Once we find a formula and are able to create themes base on our algorithm, it is even possible to build a recommender engine. Yes it sounds a bit too ambitious at this point, but why not dream big?
For any developers who build a recommender engine, the biggest nightmare is a cold start. Let’s say you joined Netflix for the first time, and Netflix wants to recommend movies and shows for you. Since your past history does not exist (=cold start), Netflix has to make some random guesses first. Then based on your response, it will slowly learn your preference.
Unlike Facebook, in the Adobe Kuler website, we don’t know who likes what. At least in the JSON response I scraped, I couldn’t find this information. So if I am to build a recommender engine, it will have to be item-based.
Some themes have tags, which give general mood of them. For example, “Circus III” has these following tags: fire, fish, flower, marine, orange, purple, red, and yellow. Some tags designate objects or concepts, and others are simply categorical colors. However, there are themes that don’t have any tags, like “Seawolf”.

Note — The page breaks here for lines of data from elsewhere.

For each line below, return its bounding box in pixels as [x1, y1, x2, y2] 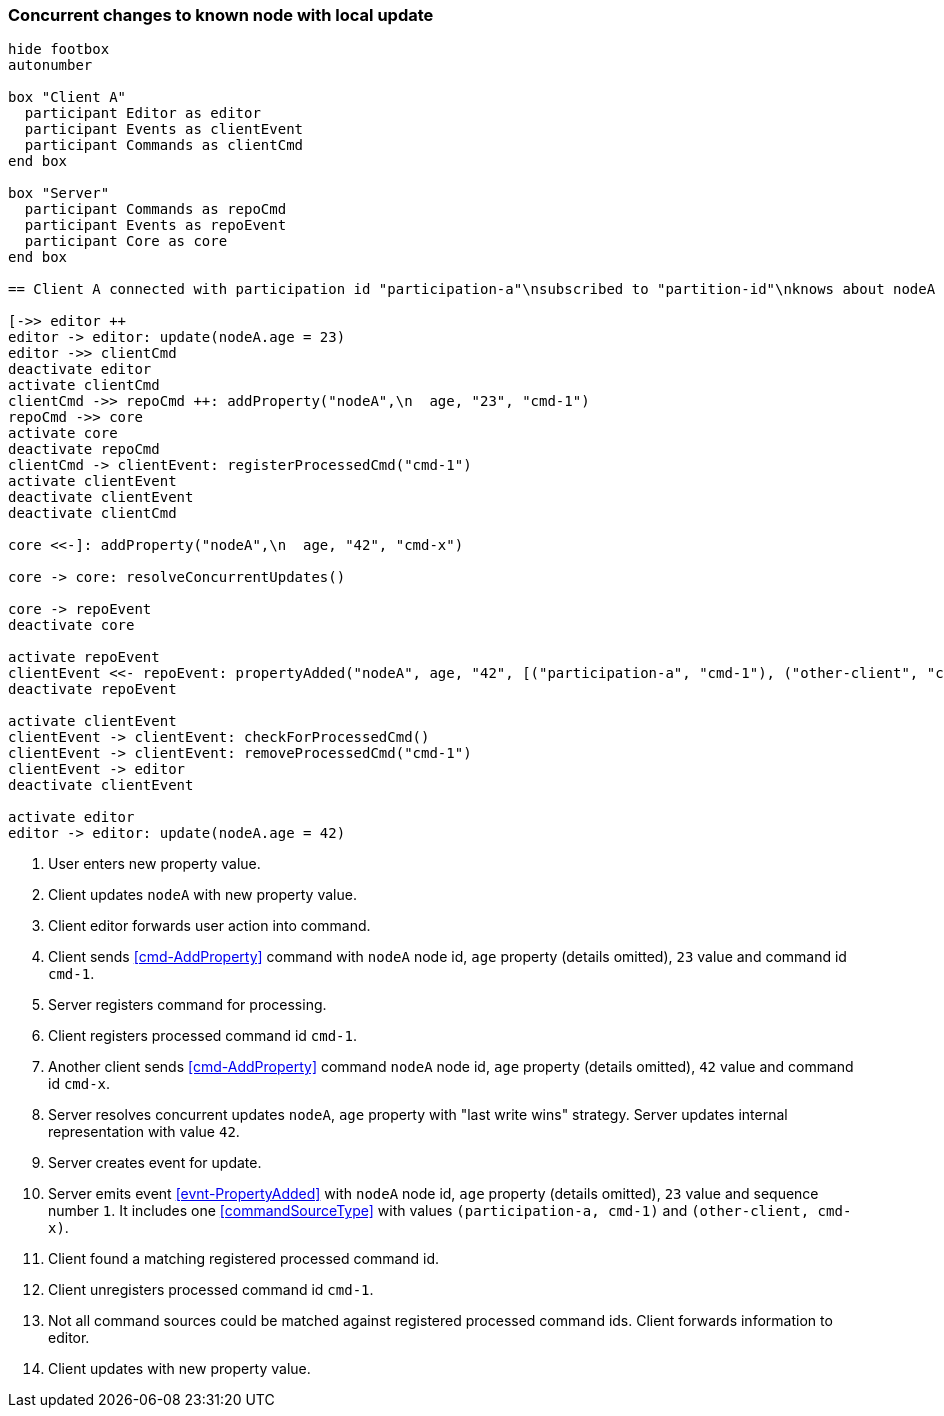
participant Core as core [24, 233, 228, 250]
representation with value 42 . [48, 1123, 240, 1141]
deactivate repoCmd [8, 441, 160, 458]
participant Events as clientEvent [24, 121, 304, 138]
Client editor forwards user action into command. [48, 917, 371, 935]
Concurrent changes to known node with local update [8, 5, 434, 25]
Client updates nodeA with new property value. [48, 886, 357, 904]
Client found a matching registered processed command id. [48, 1250, 440, 1268]

We haven’t used these tags for our analyses. To approach this issue, we will have to learn about natural language processing (NLP), and how to categorize words into groups and link them to color clusters. But if we manage to build an algorithm, we will be able to provide a better recommender system where users have a better understanding of what kind of themes they want.
Potentially, this can be combined with recommending themes based on colors. For example, a user says he/she wants to have a theme that has red in it, but wants the theme to feature summer.
As you can see, this project has a lot of potentials. The more I dig in, the more interesting things that I find, and the more I learn about data science. And above all, who doesn’t like playing with colors? :) I am very happy that I started this journey, and feeling hopeful and excited about what will come next!